Plymouth was the first ship of the United States Navy to be named for Plymouth, Massachusetts, a town on Plymouth Bay, about 35 mi (56 km) southeast of Boston, Massachusetts. Plymouth was founded by the Pilgrims in 1620.
Built in Boston
After over a year in European waters, she sailed westward and arrived at New York City on 4 October 1846.
Following service on the U.S. East Coast, Plymouth departed New York City, 13 February 1848, for the Far East, returning to Norfolk, Virginia, from the East Indies on 29 January 1851. On 23 August 1851 she stood out from Hampton Roads, Virginia, bound once again for the Orient.

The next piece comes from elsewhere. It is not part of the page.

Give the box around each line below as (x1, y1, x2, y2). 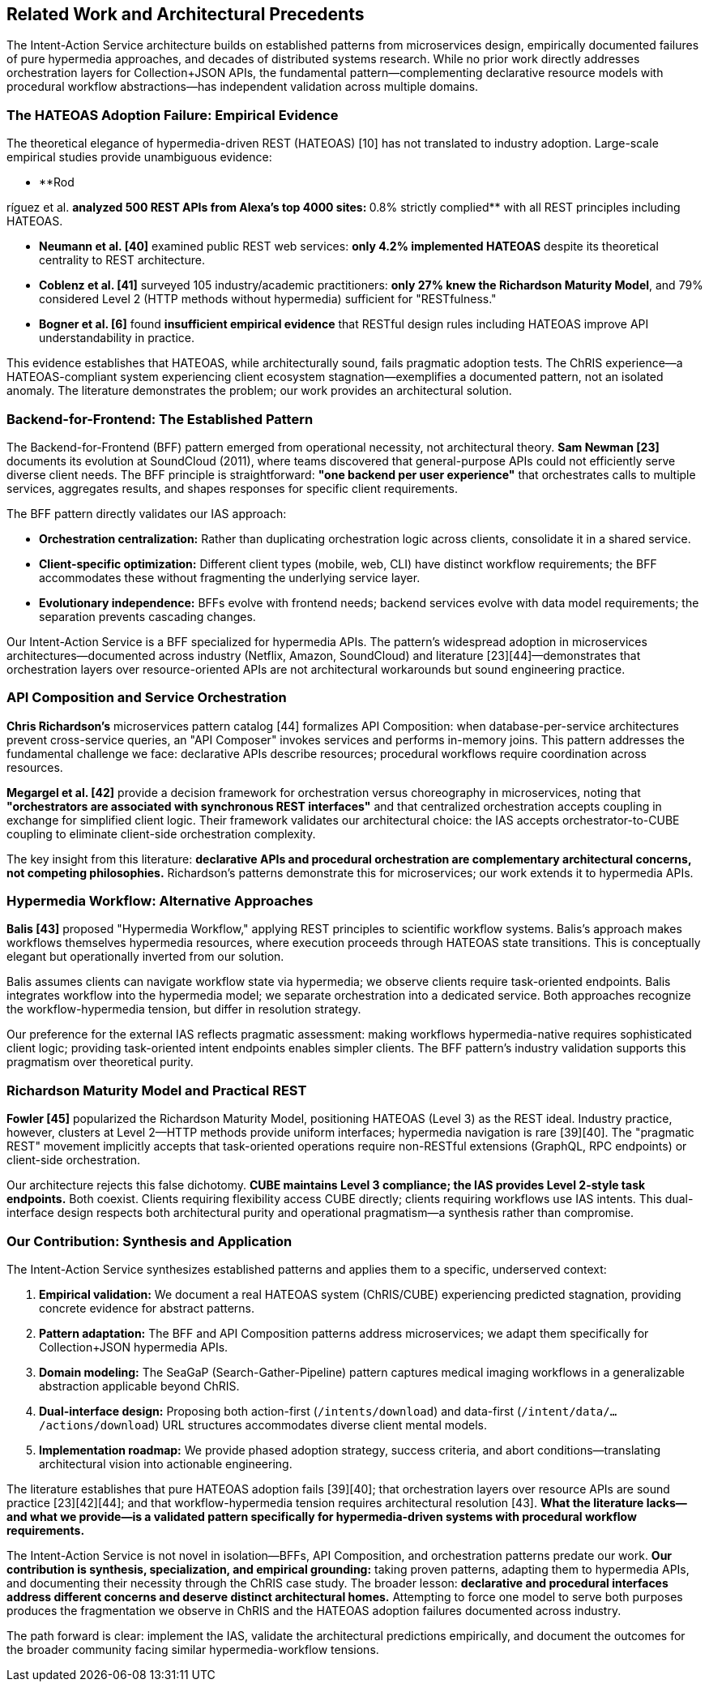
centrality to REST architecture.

After duty on the East India Squadron, she joined Commodore Matthew C. Perry's expedition to Japan, entering Edo Bay on 8 July 1853 and departing on 17 July. She returned in February of the following year and before heading home put into Shanghai where she sent a party ashore to support a coordinated British-American expedition against hostile forts in the area.

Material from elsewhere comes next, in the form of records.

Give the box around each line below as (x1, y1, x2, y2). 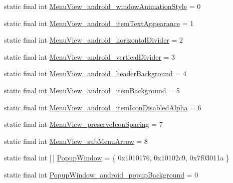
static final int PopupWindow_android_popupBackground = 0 (4, 169, 198, 179)
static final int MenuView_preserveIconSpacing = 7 (4, 119, 163, 129)
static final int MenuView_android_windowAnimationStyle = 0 (4, 1, 201, 11)
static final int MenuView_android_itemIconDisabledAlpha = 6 (4, 102, 201, 112)
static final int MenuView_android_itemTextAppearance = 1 (4, 18, 194, 28)
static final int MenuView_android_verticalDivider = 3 (4, 51, 175, 62)
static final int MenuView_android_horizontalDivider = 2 (4, 35, 183, 45)
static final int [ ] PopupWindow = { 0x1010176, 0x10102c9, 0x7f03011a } (4, 152, 229, 163)
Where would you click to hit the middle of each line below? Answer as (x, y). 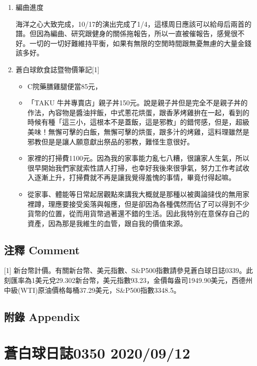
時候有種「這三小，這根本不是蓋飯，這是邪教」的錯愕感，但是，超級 (138, 122)
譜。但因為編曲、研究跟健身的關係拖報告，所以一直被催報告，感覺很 (127, 33)
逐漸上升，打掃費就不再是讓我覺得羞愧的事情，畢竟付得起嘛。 (135, 177)
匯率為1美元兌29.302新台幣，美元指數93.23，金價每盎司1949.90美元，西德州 (131, 280)
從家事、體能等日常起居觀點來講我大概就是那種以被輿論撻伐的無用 (135, 194)
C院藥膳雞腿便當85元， (65, 86)
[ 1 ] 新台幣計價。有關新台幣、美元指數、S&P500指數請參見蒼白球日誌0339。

Returning to Norfolk, Virginia, 11 January 1855, Plymouth began an extended tour in the Atlantic Ocean. Assigned as a midshipmen training ship during the summers of 1855 and 1856, she tested new ordnance under the command of Commander John A. Dahlgren in 1858 and resumed duties as a training ship for midshipmen during the summers of 1859 and 1860.
American Civil War
Plymouth was at Norfolk, Virginia, for repairs during the secession crises in the winter of 1860–1861. After Virginia seceded from the Union, she was burned and scuttled there, 20 April 1861, to prevent her capture by the forces of the Confederate States of America when the Norfolk Navy Yard fell into their hands.